__What is required__. The task calls for the lines from the start of the entries below through the line with "For 10.14 at", given again verbatim, with every picture dropped.

[Data to use Boundary: Start]

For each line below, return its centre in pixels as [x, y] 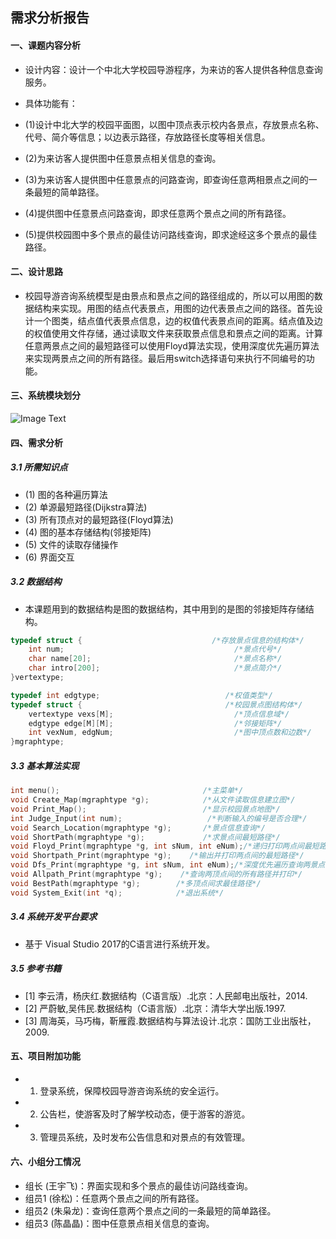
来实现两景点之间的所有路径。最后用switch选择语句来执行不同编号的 [165, 358]
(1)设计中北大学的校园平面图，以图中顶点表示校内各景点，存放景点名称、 [174, 124]
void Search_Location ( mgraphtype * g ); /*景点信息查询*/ [138, 828]
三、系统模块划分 [45, 395]
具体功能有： [51, 103]
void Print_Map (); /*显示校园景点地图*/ [145, 809]
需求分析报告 [50, 18]
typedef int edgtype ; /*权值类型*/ [141, 695]
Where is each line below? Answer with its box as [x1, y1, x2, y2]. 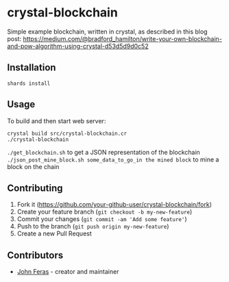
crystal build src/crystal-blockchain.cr [7, 130, 128, 137]
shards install [7, 80, 51, 87]
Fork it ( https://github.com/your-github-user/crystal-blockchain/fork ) [16, 201, 213, 209]
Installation [7, 62, 56, 73]
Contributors [7, 249, 64, 261]
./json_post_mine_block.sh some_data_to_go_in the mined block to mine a [7, 155, 219, 164]
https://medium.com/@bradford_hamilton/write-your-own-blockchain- [23, 34, 223, 42]
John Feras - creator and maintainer [16, 268, 119, 276]
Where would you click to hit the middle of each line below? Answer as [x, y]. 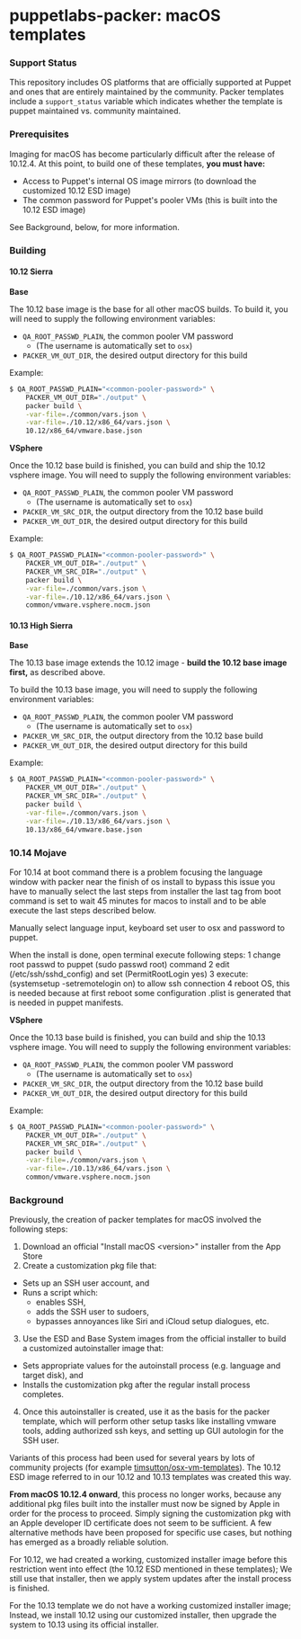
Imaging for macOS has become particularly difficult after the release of [142, 154]
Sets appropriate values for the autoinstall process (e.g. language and [151, 1366]
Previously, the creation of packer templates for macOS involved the [136, 1220]
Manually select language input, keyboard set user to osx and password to [147, 928]
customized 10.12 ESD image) [76, 191]
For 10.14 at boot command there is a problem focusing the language [136, 872]
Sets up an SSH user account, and [86, 1283]
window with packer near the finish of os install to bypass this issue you [142, 881]
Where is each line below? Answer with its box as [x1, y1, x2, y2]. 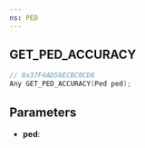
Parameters [9, 104, 77, 120]
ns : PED [9, 13, 39, 23]
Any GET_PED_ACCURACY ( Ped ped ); [9, 79, 131, 89]
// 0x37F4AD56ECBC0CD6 [9, 71, 95, 80]
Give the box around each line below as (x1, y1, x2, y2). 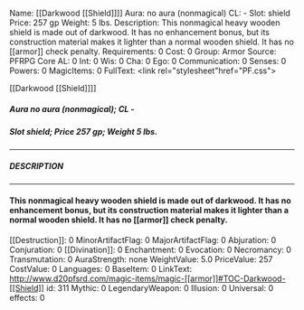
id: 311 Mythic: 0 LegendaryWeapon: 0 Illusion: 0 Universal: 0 (46, 282, 274, 293)
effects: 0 (9, 292, 45, 303)
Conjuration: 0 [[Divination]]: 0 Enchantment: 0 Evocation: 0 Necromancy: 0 (9, 244, 292, 255)
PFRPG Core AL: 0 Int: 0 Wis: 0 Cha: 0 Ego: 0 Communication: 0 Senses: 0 (9, 56, 287, 66)
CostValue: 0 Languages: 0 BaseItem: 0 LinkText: (9, 263, 193, 274)
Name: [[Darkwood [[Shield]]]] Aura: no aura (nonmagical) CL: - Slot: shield (9, 8, 291, 18)
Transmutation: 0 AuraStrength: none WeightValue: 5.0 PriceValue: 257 (9, 253, 273, 265)
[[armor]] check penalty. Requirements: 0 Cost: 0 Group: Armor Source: (9, 46, 277, 57)
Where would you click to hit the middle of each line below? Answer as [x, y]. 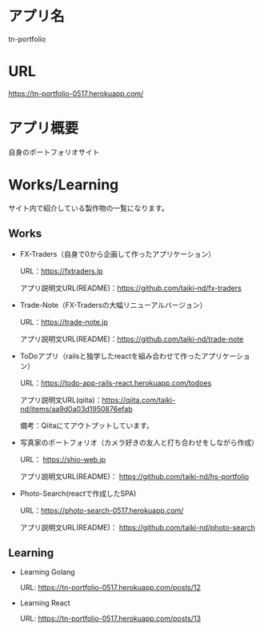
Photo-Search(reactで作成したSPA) [78, 493]
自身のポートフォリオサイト [54, 152]
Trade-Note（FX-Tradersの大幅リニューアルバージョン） [113, 305]
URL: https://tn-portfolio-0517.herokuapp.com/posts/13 [110, 619]
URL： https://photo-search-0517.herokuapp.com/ [102, 510]
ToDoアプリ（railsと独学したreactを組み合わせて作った [110, 356]
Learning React [45, 603]
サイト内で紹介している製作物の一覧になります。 [89, 208]
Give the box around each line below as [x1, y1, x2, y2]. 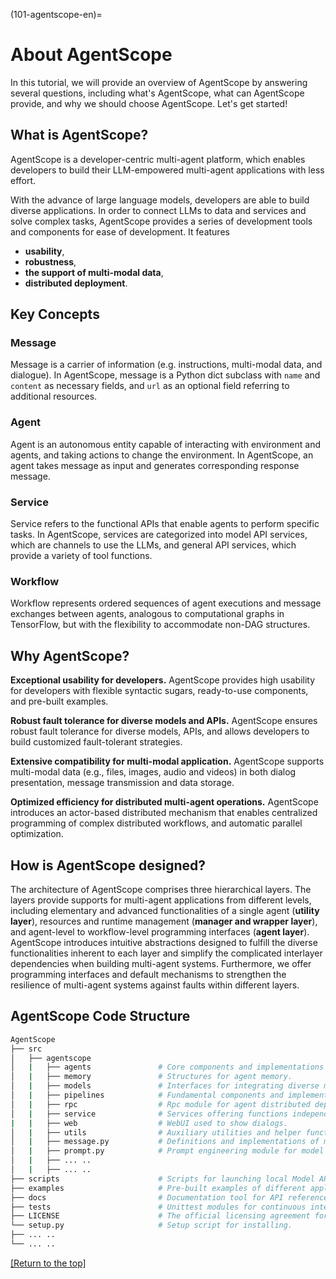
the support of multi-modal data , [24, 266, 164, 278]
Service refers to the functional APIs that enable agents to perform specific [10, 518, 320, 530]
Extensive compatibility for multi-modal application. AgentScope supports [10, 755, 325, 768]
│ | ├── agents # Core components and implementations [10, 1062, 325, 1073]
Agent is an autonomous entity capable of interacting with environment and [10, 438, 322, 450]
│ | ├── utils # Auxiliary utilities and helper [10, 1127, 302, 1138]
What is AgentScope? [10, 127, 149, 144]
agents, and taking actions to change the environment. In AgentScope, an [10, 449, 314, 461]

[Data to use Boundary: End]

__Your solution__.
For each line below, return its centre in pixels as [x, y] 
来实现两景点之间的所有路径。最后用switch选择语句来执行不同编号的 [165, 358]
(1)设计中北大学的校园平面图，以图中顶点表示校内各景点，存放景点名称、 [174, 124]
void Search_Location ( mgraphtype * g ); /*景点信息查询*/ [138, 828]
三、系统模块划分 [45, 395]
具体功能有： [51, 103]
void Print_Map (); /*显示校园景点地图*/ [145, 809]
需求分析报告 [50, 18]
typedef int edgtype ; /*权值类型*/ [141, 695]
Where is each line below? Answer with its box as [x1, y1, x2, y2]. 
crystal build src/crystal-blockchain.cr [7, 130, 128, 137]
shards install [7, 80, 51, 87]
Fork it ( https://github.com/your-github-user/crystal-blockchain/fork ) [16, 201, 213, 209]
Installation [7, 62, 56, 73]
Contributors [7, 249, 64, 261]
./json_post_mine_block.sh some_data_to_go_in the mined block to mine a [7, 155, 219, 164]
https://medium.com/@bradford_hamilton/write-your-own-blockchain- [23, 34, 223, 42]
John Feras - creator and maintainer [16, 268, 119, 276]
Where would you click to hit the middle of each line below? Answer as [x, y]. 
Imaging for macOS has become particularly difficult after the release of [142, 154]
Sets appropriate values for the autoinstall process (e.g. language and [151, 1366]
Previously, the creation of packer templates for macOS involved the [136, 1220]
Manually select language input, keyboard set user to osx and password to [147, 928]
customized 10.12 ESD image) [76, 191]
For 10.14 at boot command there is a problem focusing the language [136, 872]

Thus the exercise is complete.